Segment Start: Extracted information

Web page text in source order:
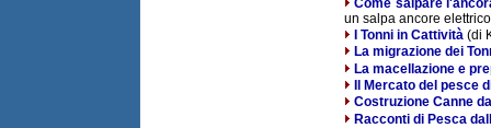
un salpa ancore
I Tonni in Cattività (di
La migrazione dei
La macellazione e
Il Mercato del pesce
Costruzione Canne
Racconti di Pesca
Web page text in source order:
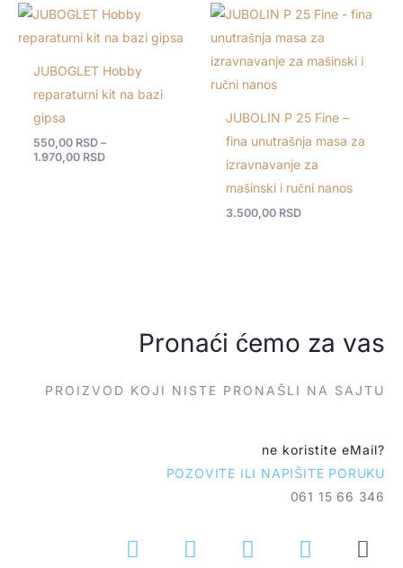
JUBOGLET Hobby
reparaturni kit na bazi
gipsa
550,00 RSD –
1.970,00 RSD
Raspon
cena:
od
do
1.970,00 RSD
JUBOLIN P 25 Fine –
fina unutrašnja masa za
izravnavanje za
mašinski i ručni nanos
3.500,00 RSD
Pronaći ćemo za vas
PROIZVOD KOJI NISTE PRONAŠLI NA SAJTU
ne koristite eMail?
POZOVITE ILI NAPIŠITE PORUKU
061 15 66 346
P
h
C
o
V
i
W
h
E
n
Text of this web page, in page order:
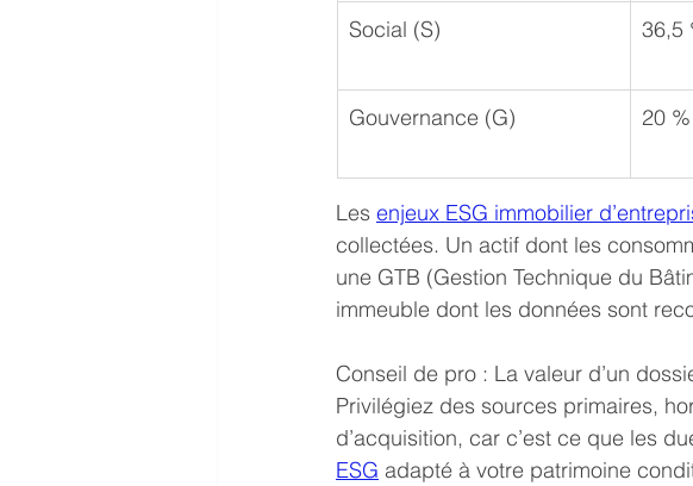
Social (S) 36,5
Gouvernance (G) 20 %
Les enjeux ESG immobilier
collectées. Un actif dont les
une GTB (Gestion Technique du
immeuble dont les données sont
Conseil de pro : La valeur d’un
Privilégiez des sources primaires,
d’acquisition, car c’est ce que les
ESG adapté à votre patrimoine
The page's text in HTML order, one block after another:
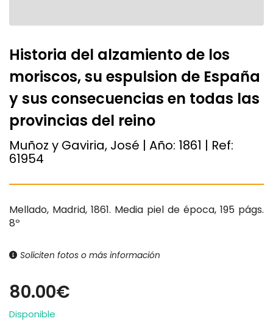
Historia del alzamiento de los
moriscos, su espulsion de España
y sus consecuencias en todas las
provincias del reino
Muñoz y Gaviria, José | Año: 1861 | Ref:
61954
Mellado, Madrid, 1861. Media piel de época, 195 págs.
8º
Soliciten fotos o más información
80.00€
Disponible
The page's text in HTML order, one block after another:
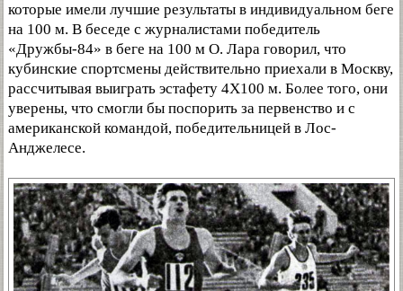
которые имели лучшие результаты в индивидуальном беге
на 100 м. В беседе с журналистами победитель
«Дружбы-84» в беге на 100 м О. Лара говорил, что
кубинские спортсмены действительно приехали в Москву,
рассчитывая выиграть эстафету 4Х100 м. Более того, они
уверены, что смогли бы поспорить за первенство и с
американской командой, победительницей в Лос-
Анджелесе.
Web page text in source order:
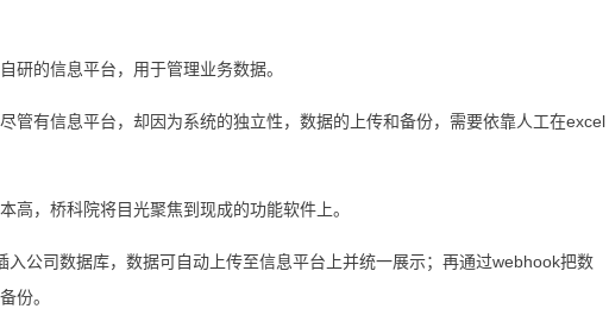
研的信息平台，用于管理业务数据。
有信息平台，却因为系统的独立性，数据的上传和备份，需要依靠人工在excel
高，桥科院将目光聚焦到现成的功能软件上。
入公司数据库，数据可自动上传至信息平台上并统一展示；再通过webhook把数
份。

Segment End: Extracted information

■ What needs to be done
A single number is expected: how many lines in the records contain the string "dont".

■ Worked solution
2